## Required action
From the data below, return only the lines from the one with "house to fit" through the one with "meeting facilities to meet", exact and inclusive, with pictures left out.

## Dataset content
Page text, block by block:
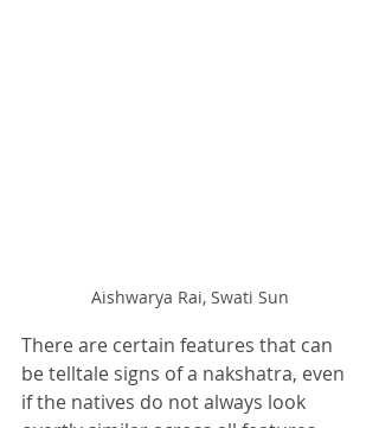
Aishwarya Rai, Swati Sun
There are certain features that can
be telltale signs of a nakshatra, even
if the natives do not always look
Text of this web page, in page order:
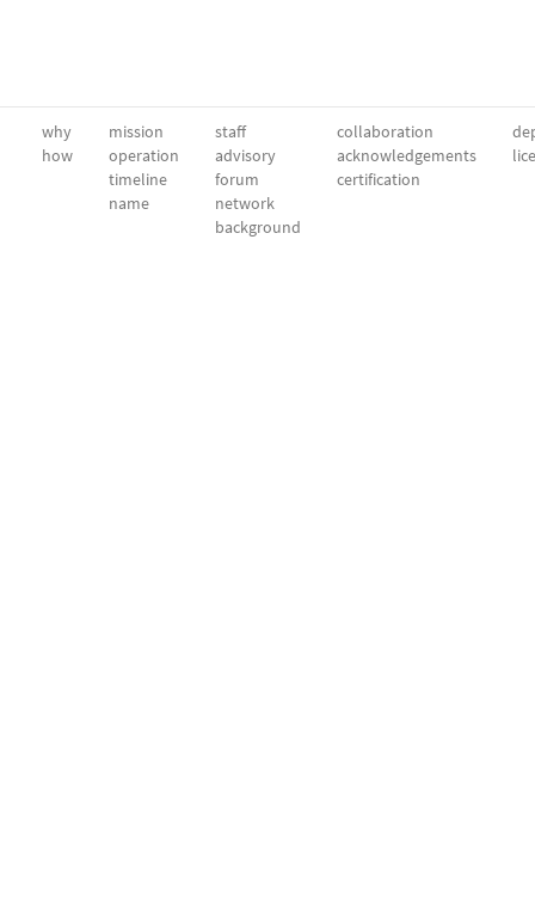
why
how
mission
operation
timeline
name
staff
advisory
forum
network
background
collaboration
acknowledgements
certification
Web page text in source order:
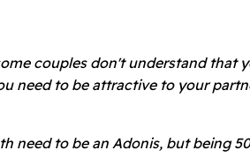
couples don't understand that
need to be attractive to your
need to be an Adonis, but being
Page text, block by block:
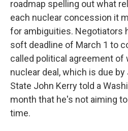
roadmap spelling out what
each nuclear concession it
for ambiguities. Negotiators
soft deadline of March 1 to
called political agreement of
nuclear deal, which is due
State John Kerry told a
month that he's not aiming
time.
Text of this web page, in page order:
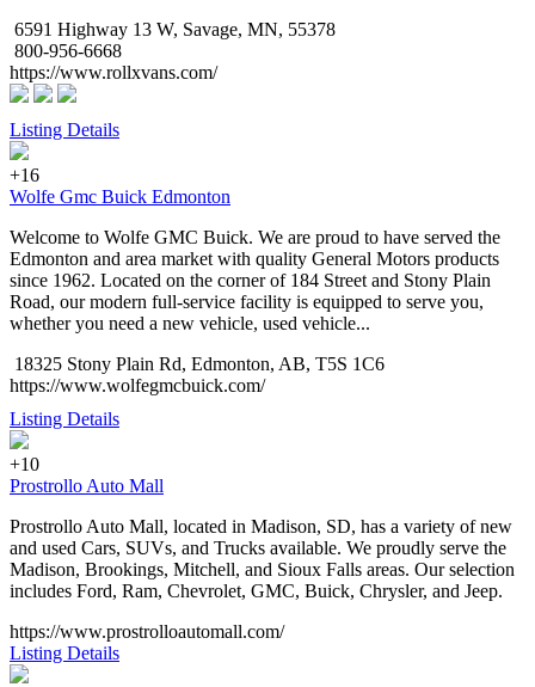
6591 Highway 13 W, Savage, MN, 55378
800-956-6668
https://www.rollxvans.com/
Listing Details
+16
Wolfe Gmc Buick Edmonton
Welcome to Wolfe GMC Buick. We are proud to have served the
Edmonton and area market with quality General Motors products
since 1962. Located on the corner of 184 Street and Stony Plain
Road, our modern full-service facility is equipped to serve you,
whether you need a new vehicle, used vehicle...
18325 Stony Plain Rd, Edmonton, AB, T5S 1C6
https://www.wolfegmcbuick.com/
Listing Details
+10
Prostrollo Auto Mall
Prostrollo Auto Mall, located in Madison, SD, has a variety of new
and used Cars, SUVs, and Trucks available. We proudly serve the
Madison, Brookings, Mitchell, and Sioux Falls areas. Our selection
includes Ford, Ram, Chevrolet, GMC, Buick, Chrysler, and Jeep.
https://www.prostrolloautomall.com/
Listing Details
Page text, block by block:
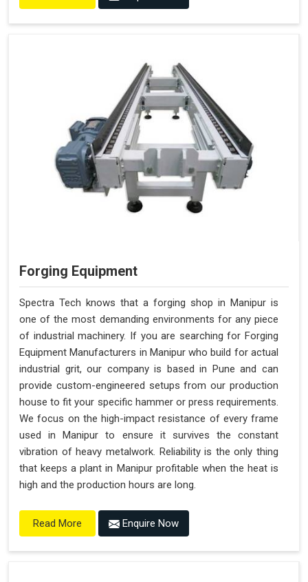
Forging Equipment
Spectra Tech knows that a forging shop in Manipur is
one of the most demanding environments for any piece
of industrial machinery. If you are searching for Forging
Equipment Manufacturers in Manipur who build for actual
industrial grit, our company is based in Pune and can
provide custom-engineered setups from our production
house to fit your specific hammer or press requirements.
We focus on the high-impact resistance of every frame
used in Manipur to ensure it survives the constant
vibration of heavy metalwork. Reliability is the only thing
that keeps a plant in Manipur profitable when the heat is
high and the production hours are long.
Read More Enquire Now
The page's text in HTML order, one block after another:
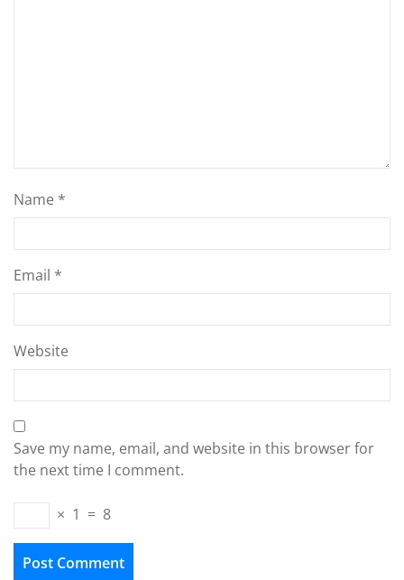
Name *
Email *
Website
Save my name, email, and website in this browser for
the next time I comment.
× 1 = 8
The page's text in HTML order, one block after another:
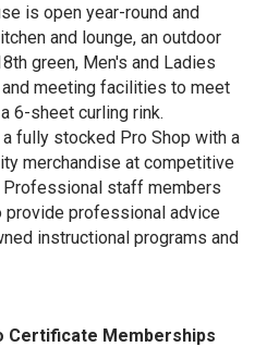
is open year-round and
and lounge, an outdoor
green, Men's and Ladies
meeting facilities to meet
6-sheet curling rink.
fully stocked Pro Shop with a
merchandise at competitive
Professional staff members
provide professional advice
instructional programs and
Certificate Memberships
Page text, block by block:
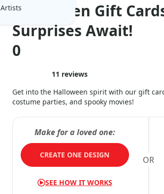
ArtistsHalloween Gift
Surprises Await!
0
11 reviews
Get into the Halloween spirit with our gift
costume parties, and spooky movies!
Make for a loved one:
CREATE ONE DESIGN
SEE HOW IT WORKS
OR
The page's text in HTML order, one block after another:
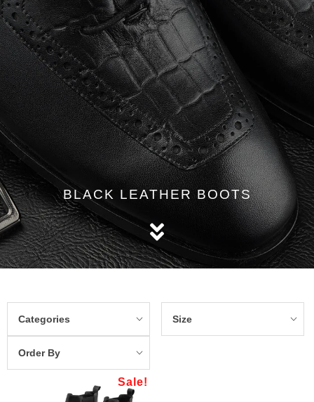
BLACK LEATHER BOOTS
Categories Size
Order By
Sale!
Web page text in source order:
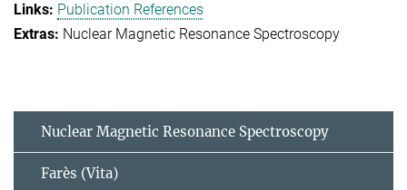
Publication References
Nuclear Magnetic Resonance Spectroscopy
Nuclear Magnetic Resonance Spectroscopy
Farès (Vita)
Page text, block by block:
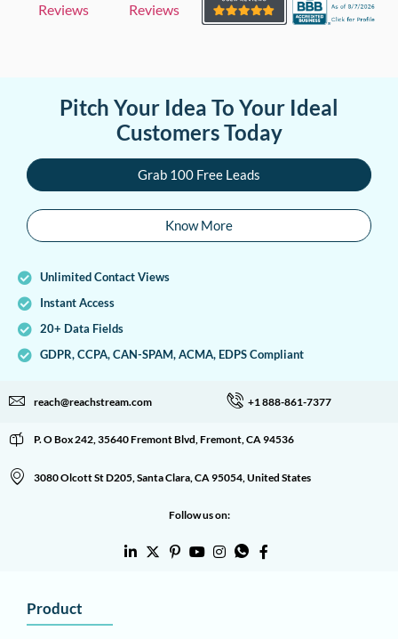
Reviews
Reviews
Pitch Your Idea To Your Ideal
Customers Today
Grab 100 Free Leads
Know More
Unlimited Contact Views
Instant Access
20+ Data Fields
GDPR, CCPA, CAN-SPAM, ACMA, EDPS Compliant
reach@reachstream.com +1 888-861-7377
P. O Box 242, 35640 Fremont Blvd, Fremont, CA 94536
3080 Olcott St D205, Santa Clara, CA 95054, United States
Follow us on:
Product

## Task result
house to fit your specific hammer or press requirements.
We focus on the high-impact resistance of every frame
used in Manipur to ensure it survives the constant
vibration of heavy metalwork. Reliability is the only thing
that keeps a plant in Manipur profitable when the heat is
high and the production hours are long.
Read More Enquire Now
The page's text in HTML order, one block after another:
Name *
Email *
Website
Save my name, email, and website in this browser for
the next time I comment.
× 1 = 8
The page's text in HTML order, one block after another:
is open year-round and
and lounge, an outdoor
green, Men's and Ladies
meeting facilities to meet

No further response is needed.